Thursday, May 29, 2025 7:00 pm

Event Details

Join Carl Zimmer for a discussion of his new book, Air-Borne, where he takes readers on a journey through the living atmosphere and the history of its discovery. From the glaciers where Louis Pasteur first encountered airborne germs to the groundbreaking experiments of Amelia Earhart and Charles Lindbergh above the clouds, Zimmer also introduces forgotten pioneers like William and Mildred Wells, who warned about airborne infections. The book delves into the darker side of aerobiology, uncovering the covert development of airborne biological weapons by the U.S. and the Soviet Union. Ultimately, Air-Borne invites readers to see the world in a new light, showing how oceans, forests, and microbes fill the air with trillions of cells and how life travels across vast distances on the wind.
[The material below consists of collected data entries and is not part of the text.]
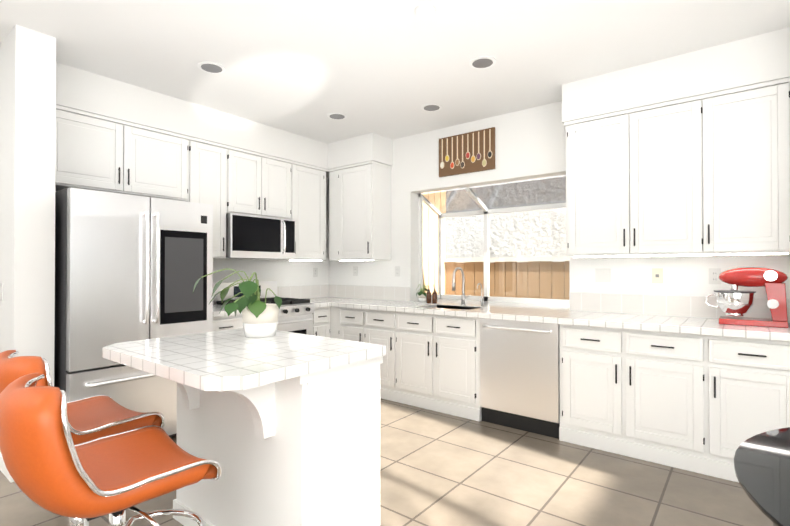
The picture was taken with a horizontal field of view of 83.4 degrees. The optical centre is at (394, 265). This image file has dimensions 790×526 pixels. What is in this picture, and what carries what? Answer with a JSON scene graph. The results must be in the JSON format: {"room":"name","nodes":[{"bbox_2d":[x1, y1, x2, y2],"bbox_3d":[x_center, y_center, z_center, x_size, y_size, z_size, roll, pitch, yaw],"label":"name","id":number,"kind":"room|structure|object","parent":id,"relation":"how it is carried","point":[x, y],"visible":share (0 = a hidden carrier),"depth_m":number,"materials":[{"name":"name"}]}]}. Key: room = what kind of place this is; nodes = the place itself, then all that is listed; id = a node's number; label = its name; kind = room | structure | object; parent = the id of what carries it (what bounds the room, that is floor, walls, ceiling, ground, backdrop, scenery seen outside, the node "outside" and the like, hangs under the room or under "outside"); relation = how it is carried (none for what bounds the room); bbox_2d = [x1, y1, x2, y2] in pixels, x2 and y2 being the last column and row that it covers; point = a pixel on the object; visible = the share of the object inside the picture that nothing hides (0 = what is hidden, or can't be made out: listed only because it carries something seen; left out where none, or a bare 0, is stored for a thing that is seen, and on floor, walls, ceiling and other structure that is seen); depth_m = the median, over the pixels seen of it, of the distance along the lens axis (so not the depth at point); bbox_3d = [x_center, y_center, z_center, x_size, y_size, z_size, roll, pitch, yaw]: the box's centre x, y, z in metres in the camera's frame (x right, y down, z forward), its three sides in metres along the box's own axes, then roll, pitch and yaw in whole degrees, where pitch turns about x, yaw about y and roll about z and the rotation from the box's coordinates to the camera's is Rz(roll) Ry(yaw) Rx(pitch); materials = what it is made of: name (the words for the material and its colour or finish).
{"room":"kitchen","nodes":[
{"label":"kitchen","id":0,"kind":"room"},
{"bbox_2d":[0,398,776,525],"bbox_3d":[-0.809,1.326,0.876,6.300,0.100,7.800,0,-1,38],"label":"floor","id":1,"kind":"structure","parent":0,"point":[439,469],"depth_m":2.57,"materials":[{"name":"tile"}]},
{"bbox_2d":[0,350,164,525],"bbox_3d":[-1.251,0.801,1.752,0.476,0.964,0.541,0,-1,33],"label":"stool","id":2,"kind":"object","parent":1,"relation":"on","point":[91,418],"visible":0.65,"depth_m":1.71,"materials":[{"name":"orange leather"}]},
{"bbox_2d":[0,373,220,525],"bbox_3d":[-0.849,0.798,1.344,0.476,0.964,0.541,0,-1,42],"label":"stool","id":3,"kind":"object","parent":1,"relation":"on","point":[51,466],"visible":1,"depth_m":1.15,"materials":[{"name":"orange leather"}]},
{"bbox_2d":[54,188,212,436],"bbox_3d":[-2.052,0.406,3.375,0.960,1.780,0.940,0,-1,38],"label":"fridge","id":4,"kind":"object","parent":1,"relation":"on","point":[128,267],"visible":0.6,"depth_m":2.99,"materials":[{"name":"grey metal"}]},
{"bbox_2d":[213,316,243,331],"bbox_3d":[-1.723,0.868,4.018,0.677,0.865,0.424,0,-1,38],"label":"base cabinet","id":5,"kind":"object","parent":1,"relation":"on","point":[220,323],"depth_m":3.83,"materials":[{"name":"white paint"}]},
{"bbox_2d":[213,306,241,315],"bbox_3d":[-1.715,0.413,4.015,0.697,0.045,0.424,0,-1,38],"label":"countertop","id":6,"kind":"structure","parent":5,"relation":"on","point":[216,309],"depth_m":3.82,"materials":[{"name":"white tile"}]},
{"bbox_2d":[103,328,385,525],"bbox_3d":[-0.703,0.825,2.018,1.040,0.920,0.820,0,-1,38],"label":"kitchen island","id":7,"kind":"object","parent":1,"relation":"on","point":[281,428],"visible":0.98,"depth_m":1.84,"materials":[{"name":"tile"}]},
{"bbox_2d":[193,268,281,337],"bbox_3d":[-0.787,0.191,2.248,0.322,0.350,0.399,0,-1,38],"label":"pothos plant","id":8,"kind":"object","parent":7,"relation":"on","point":[259,319],"visible":1,"depth_m":2.23,"materials":[{"name":"green plant"}]},
{"bbox_2d":[213,281,314,334],"bbox_3d":[-1.325,0.739,4.464,0.753,1.130,0.759,0,-1,38],"label":"range","id":9,"kind":"object","parent":1,"relation":"on","point":[295,315],"visible":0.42,"depth_m":4.43,"materials":[{"name":"silver metal"}]},
{"bbox_2d":[312,308,324,336],"bbox_3d":[-1.034,0.875,4.894,0.677,0.865,0.268,0,-1,38],"label":"base cabinet","id":10,"kind":"object","parent":1,"relation":"on","point":[319,315],"depth_m":4.66,"materials":[{"name":"white paint"}]},
{"bbox_2d":[310,300,324,307],"bbox_3d":[-1.043,0.419,4.870,0.697,0.045,0.213,0,-1,38],"label":"countertop","id":11,"kind":"structure","parent":10,"relation":"on","point":[318,303],"depth_m":4.71,"materials":[{"name":"white tile"}]},
{"bbox_2d":[341,308,368,342],"bbox_3d":[-0.235,0.874,4.804,0.425,0.865,0.617,0,-1,38],"label":"base cabinet","id":12,"kind":"object","parent":1,"relation":"on","point":[354,321],"depth_m":4.55,"materials":[{"name":"white paint"}]},
{"bbox_2d":[369,312,416,403],"bbox_3d":[0.059,0.872,4.572,0.599,0.865,0.617,0,-1,38],"label":"base cabinet","id":13,"kind":"object","parent":1,"relation":"on","point":[388,329],"depth_m":4.25,"materials":[{"name":"white paint"}]},
{"bbox_2d":[309,296,436,311],"bbox_3d":[-0.375,0.420,4.895,1.717,0.045,0.652,0,-1,38],"label":"countertop","id":14,"kind":"structure","parent":13,"relation":"on","point":[345,301],"depth_m":4.59,"materials":[{"name":"white tile"}]},
{"bbox_2d":[416,284,427,301],"bbox_3d":[0.302,0.299,4.839,0.151,0.194,0.143,0,-1,38],"label":"plant","id":15,"kind":"object","parent":14,"relation":"on","point":[421,295],"visible":0.9,"depth_m":4.81,"materials":[{"name":"green plant"}]},
{"bbox_2d":[426,285,430,302],"bbox_3d":[0.352,0.299,4.625,0.056,0.190,0.059,0,-1,38],"label":"soap bottle","id":16,"kind":"object","parent":14,"relation":"on","point":[428,296],"visible":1,"depth_m":4.60,"materials":[{"name":"orange glass"}]},
{"bbox_2d":[432,285,436,303],"bbox_3d":[0.410,0.299,4.586,0.056,0.190,0.059,0,-1,38],"label":"soap bottle","id":17,"kind":"object","parent":14,"relation":"on","point":[434,297],"visible":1,"depth_m":4.57,"materials":[{"name":"orange glass"}]},
{"bbox_2d":[405,332,481,419],"bbox_3d":[0.531,0.972,4.200,0.722,0.660,0.617,0,-1,38],"label":"base cabinet","id":18,"kind":"object","parent":1,"relation":"on","point":[442,369],"depth_m":3.89,"materials":[{"name":"white paint"}]},
{"bbox_2d":[417,328,472,335],"bbox_3d":[0.528,0.607,4.200,0.560,0.010,0.369,0,-1,38],"label":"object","id":19,"kind":"structure","parent":18,"relation":"on","point":[418,329],"depth_m":3.81,"materials":[{"name":"white wood"}]},
{"bbox_2d":[480,318,559,438],"bbox_3d":[1.121,0.866,3.690,0.642,0.861,0.656,0,-1,38],"label":"dishwasher","id":20,"kind":"object","parent":1,"relation":"on","point":[519,375],"visible":0.75,"depth_m":3.46,"materials":[{"name":"silver metal"}]},
{"bbox_2d":[559,324,636,458],"bbox_3d":[1.597,0.863,3.363,0.503,0.865,0.617,0,-1,38],"label":"base cabinet","id":21,"kind":"object","parent":1,"relation":"on","point":[598,366],"depth_m":3.11,"materials":[{"name":"white paint"}]},
{"bbox_2d":[637,332,724,478],"bbox_3d":[1.922,0.861,3.107,0.598,0.865,0.617,0,-1,38],"label":"base cabinet","id":22,"kind":"object","parent":1,"relation":"on","point":[688,383],"depth_m":2.80,"materials":[{"name":"white paint"}]},
{"bbox_2d":[457,304,789,343],"bbox_3d":[1.592,0.408,3.348,2.167,0.045,0.652,0,-1,38],"label":"countertop","id":23,"kind":"structure","parent":22,"relation":"on","point":[687,325],"depth_m":3.08,"materials":[{"name":"white tile"}]},
{"bbox_2d":[452,267,470,304],"bbox_3d":[0.646,0.204,4.304,0.114,0.376,0.231,0,-1,38],"label":"faucet","id":24,"kind":"object","parent":23,"relation":"on","point":[463,297],"visible":1,"depth_m":4.37,"materials":[{"name":"silver metal"}]},
{"bbox_2d":[477,283,482,305],"bbox_3d":[0.808,0.279,4.235,0.024,0.223,0.108,0,-1,38],"label":"faucet","id":25,"kind":"object","parent":23,"relation":"on","point":[481,301],"visible":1,"depth_m":4.26,"materials":[{"name":"silver metal"}]},
{"bbox_2d":[705,267,787,327],"bbox_3d":[2.277,0.196,2.885,0.423,0.369,0.224,0,-1,38],"label":"mixer","id":26,"kind":"object","parent":23,"relation":"on","point":[733,301],"visible":1,"depth_m":2.82,"materials":[{"name":"red metal"}]},
{"bbox_2d":[721,336,789,482],"bbox_3d":[2.251,0.859,2.849,0.513,0.865,0.617,0,-1,38],"label":"base cabinet","id":27,"kind":"object","parent":1,"relation":"on","point":[757,372],"depth_m":2.59,"materials":[{"name":"white paint"}]},
{"bbox_2d":[734,427,789,525],"bbox_3d":[1.475,0.901,0.775,1.400,0.750,1.400,0,-1,38],"label":"dining table","id":28,"kind":"object","parent":1,"relation":"on","point":[762,466],"visible":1,"depth_m":1.14,"materials":[{"name":"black glass"}]},
{"bbox_2d":[0,24,789,454],"bbox_3d":[-0.809,-0.093,0.887,6.300,2.740,7.800,0,-1,38],"label":"wall","id":29,"kind":"structure","parent":0,"point":[38,82],"depth_m":3.34,"materials":[{"name":"white paint"}]},
{"bbox_2d":[0,283,2,300],"bbox_3d":[-2.520,0.171,2.835,0.072,0.115,0.008,0,-1,38],"label":"outlet","id":30,"kind":"object","parent":29,"relation":"attached to","point":[1,291],"visible":1,"depth_m":2.82,"materials":[{"name":"white plastic"}]},
{"bbox_2d":[0,453,14,481],"bbox_3d":[-3.816,1.235,1.289,0.762,0.090,4.430,0,-1,38],"label":"baseboard","id":31,"kind":"structure","parent":29,"relation":"attached to","point":[4,470],"depth_m":2.72,"materials":[{"name":"white paint"}]},
{"bbox_2d":[55,105,134,194],"bbox_3d":[-2.419,-0.858,3.421,0.337,0.566,0.583,0,-1,38],"label":"upper cabinet","id":32,"kind":"object","parent":29,"relation":"attached to","point":[96,152],"depth_m":3.34,"materials":[{"name":"white paint"}]},
{"bbox_2d":[135,124,190,200],"bbox_3d":[-2.131,-0.855,3.787,0.337,0.566,0.583,0,-1,38],"label":"upper cabinet","id":33,"kind":"object","parent":29,"relation":"attached to","point":[162,158],"depth_m":3.74,"materials":[{"name":"white paint"}]},
{"bbox_2d":[187,137,234,258],"bbox_3d":[-1.816,-0.602,4.186,0.337,1.066,0.437,0,-1,38],"label":"upper cabinet","id":34,"kind":"object","parent":29,"relation":"attached to","point":[212,164],"depth_m":4.11,"materials":[{"name":"white paint"}]},
{"bbox_2d":[235,148,266,216],"bbox_3d":[-1.586,-0.815,4.480,0.337,0.636,0.438,0,-1,38],"label":"upper cabinet","id":35,"kind":"object","parent":29,"relation":"attached to","point":[250,167],"depth_m":4.40,"materials":[{"name":"white paint"}]},
{"bbox_2d":[226,213,294,258],"bbox_3d":[-1.439,-0.281,4.561,0.463,0.420,0.755,0,-1,38],"label":"microwave","id":36,"kind":"object","parent":35,"relation":"attached to","point":[254,237],"visible":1,"depth_m":4.40,"materials":[{"name":"silver metal"}]},
{"bbox_2d":[267,155,294,219],"bbox_3d":[-1.388,-0.813,4.732,0.337,0.636,0.438,0,-1,38],"label":"upper cabinet","id":37,"kind":"object","parent":29,"relation":"attached to","point":[280,172],"depth_m":4.69,"materials":[{"name":"white paint"}]},
{"bbox_2d":[272,162,326,259],"bbox_3d":[-1.110,-0.595,5.084,0.337,1.066,0.592,0,-1,38],"label":"upper cabinet","id":38,"kind":"object","parent":29,"relation":"attached to","point":[310,181],"depth_m":5.01,"materials":[{"name":"white paint"}]},
{"bbox_2d":[313,268,317,276],"bbox_3d":[-0.988,0.087,5.504,0.008,0.115,0.072,0,-1,38],"label":"electrical outlet","id":39,"kind":"object","parent":29,"relation":"attached to","point":[315,272],"visible":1,"depth_m":5.50,"materials":[{"name":"white plastic"}]},
{"bbox_2d":[353,266,357,275],"bbox_3d":[-0.482,0.071,5.394,0.072,0.115,0.008,0,-1,38],"label":"electrical outlet","id":40,"kind":"object","parent":29,"relation":"attached to","point":[355,270],"visible":1,"depth_m":5.39,"materials":[{"name":"white plastic"}]},
{"bbox_2d":[327,161,391,259],"bbox_3d":[-0.415,-0.595,5.133,0.685,1.066,0.338,0,-1,38],"label":"upper cabinet","id":41,"kind":"object","parent":29,"relation":"attached to","point":[360,193],"depth_m":4.96,"materials":[{"name":"white paint"}]},
{"bbox_2d":[395,266,399,276],"bbox_3d":[0.029,0.068,4.992,0.072,0.115,0.008,0,-1,38],"label":"electrical outlet","id":42,"kind":"object","parent":29,"relation":"attached to","point":[397,270],"visible":1,"depth_m":4.99,"materials":[{"name":"white plastic"}]},
{"bbox_2d":[413,308,468,335],"bbox_3d":[0.412,0.498,4.053,0.560,0.205,0.008,0,-1,38],"label":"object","id":43,"kind":"structure","parent":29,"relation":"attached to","point":[431,319],"depth_m":3.91,"materials":[{"name":"white wood"}]},
{"bbox_2d":[437,304,468,307],"bbox_3d":[0.645,0.500,4.349,0.560,0.205,0.008,0,-1,38],"label":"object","id":44,"kind":"structure","parent":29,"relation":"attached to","point":[438,305],"depth_m":4.43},
{"bbox_2d":[439,127,494,176],"bbox_3d":[0.709,-1.126,4.451,0.630,0.400,0.029,0,-1,38],"label":"framed picture","id":45,"kind":"object","parent":29,"relation":"attached to","point":[470,152],"visible":1,"depth_m":4.43,"materials":[{"name":"brown wood"}]},
{"bbox_2d":[469,316,479,331],"bbox_3d":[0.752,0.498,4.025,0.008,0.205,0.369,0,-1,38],"label":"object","id":46,"kind":"structure","parent":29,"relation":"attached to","point":[474,325],"depth_m":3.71,"materials":[{"name":"white wood"}]},
{"bbox_2d":[418,176,569,304],"bbox_3d":[1.073,-0.210,4.656,1.700,1.209,0.450,0,-1,38],"label":"garden window","id":47,"kind":"structure","parent":29,"relation":"in","point":[485,211],"depth_m":4.86,"materials":[{"name":"white"}]},
{"bbox_2d":[564,107,638,256],"bbox_3d":[1.662,-0.607,3.500,0.519,1.066,0.338,0,-1,38],"label":"upper cabinet","id":48,"kind":"object","parent":29,"relation":"attached to","point":[602,151],"depth_m":3.36,"materials":[{"name":"white paint"}]},
{"bbox_2d":[595,268,610,281],"bbox_3d":[1.718,0.083,3.663,0.120,0.115,0.008,0,-1,38],"label":"outlet","id":49,"kind":"object","parent":29,"relation":"attached to","point":[602,274],"visible":1,"depth_m":3.66,"materials":[{"name":"white plastic"}]},
{"bbox_2d":[652,268,662,282],"bbox_3d":[2.025,0.081,3.422,0.072,0.115,0.008,0,-1,38],"label":"jack","id":50,"kind":"object","parent":29,"relation":"attached to","point":[657,275],"visible":1,"depth_m":3.42,"materials":[{"name":"beige plastic"}]},
{"bbox_2d":[639,92,714,254],"bbox_3d":[1.993,-0.609,3.240,0.558,1.066,0.338,0,-1,38],"label":"upper cabinet","id":51,"kind":"object","parent":29,"relation":"attached to","point":[708,173],"depth_m":3.06,"materials":[{"name":"white paint"}]},
{"bbox_2d":[709,268,720,283],"bbox_3d":[2.308,0.079,3.200,0.072,0.115,0.008,0,-1,38],"label":"electrical outlet","id":52,"kind":"object","parent":29,"relation":"attached to","point":[714,273],"visible":1,"depth_m":3.20,"materials":[{"name":"white plastic"}]},
{"bbox_2d":[715,77,789,253],"bbox_3d":[2.324,-0.611,2.980,0.518,1.066,0.338,0,-1,38],"label":"upper cabinet","id":53,"kind":"object","parent":29,"relation":"attached to","point":[752,122],"depth_m":2.81,"materials":[{"name":"white paint"}]},
{"bbox_2d":[289,253,787,260],"bbox_3d":[0.641,-0.064,3.799,4.120,0.010,0.570,0,-1,38],"label":"strips","id":54,"kind":"object","parent":53,"relation":"attached to","point":[628,256],"visible":1,"depth_m":3.14,"materials":[{"name":"white"}]},
{"bbox_2d":[0,0,789,143],"bbox_3d":[-0.809,-1.514,0.898,6.300,0.100,7.800,0,-1,38],"label":"ceiling","id":55,"kind":"structure","parent":0,"point":[384,68],"depth_m":2.95,"materials":[{"name":"white paint"}]},
{"bbox_2d":[197,61,225,73],"bbox_3d":[-1.338,-1.441,3.234,0.190,0.009,0.190,0,-1,38],"label":"recessed light","id":56,"kind":"object","parent":55,"relation":"in","point":[211,67],"visible":0.98,"depth_m":3.22,"materials":[{"name":"white"}]},
{"bbox_2d":[327,112,346,119],"bbox_3d":[-0.556,-1.433,4.260,0.190,0.009,0.190,0,-1,38],"label":"recessed light","id":57,"kind":"object","parent":55,"relation":"in","point":[337,116],"visible":0.92,"depth_m":4.25,"materials":[{"name":"white"}]},
{"bbox_2d":[421,103,441,111],"bbox_3d":[0.333,-1.435,4.032,0.190,0.009,0.190,0,-1,38],"label":"recessed light","id":58,"kind":"object","parent":55,"relation":"in","point":[431,107],"visible":0.98,"depth_m":4.02,"materials":[{"name":"white"}]},
{"bbox_2d":[469,56,495,68],"bbox_3d":[0.623,-1.441,3.155,0.190,0.009,0.190,0,-1,38],"label":"recessed light","id":59,"kind":"object","parent":55,"relation":"in","point":[482,62],"visible":1,"depth_m":3.14,"materials":[{"name":"white"}]},
{"label":"outside","id":60,"kind":"structure","parent":0,"visible":0},
{"bbox_3d":[1.966,1.660,5.212,11.000,0.100,2.449,0,-1,38],"label":"ground","id":61,"kind":"structure","parent":60,"visible":0},
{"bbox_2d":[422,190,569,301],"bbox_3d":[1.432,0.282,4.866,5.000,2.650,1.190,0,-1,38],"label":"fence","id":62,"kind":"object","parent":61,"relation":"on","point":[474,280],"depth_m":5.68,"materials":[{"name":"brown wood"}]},
{"bbox_2d":[444,175,567,267],"bbox_3d":[2.754,-1.033,6.234,11.000,5.300,0.100,0,-1,38],"label":"stucco","id":63,"kind":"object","parent":61,"relation":"on","point":[454,232],"depth_m":6.91,"materials":[{"name":"white paint"}]}
]}
Carl Zimmer is the author of fifteen books on science, with his latest being Air-Borne: The Hidden History of the Life We Breathe. He writes the “Origins” column for The New York Times and has received numerous awards for his work, including the Stephen Jay Gould Prize from the Society for the Study of Evolution. Zimmer contributed to the New York Times coverage during the COVID-19 pandemic, which won the 2021 Public Service Pulitzer Prize. Three of his books have been named Notable Books of the Year by The New York Times Book Review, and his book She Has Her Mother’s Laugh won the 2019 National Academies Communication Award and was named the best science book of 2018 by The Guardian. Zimmer is also a frequent guest on radio programs such as Radiolab and serves as an adjunct professor at Yale University. He is, to his knowledge, the only writer to have both a species of tapeworm and an asteroid named after him.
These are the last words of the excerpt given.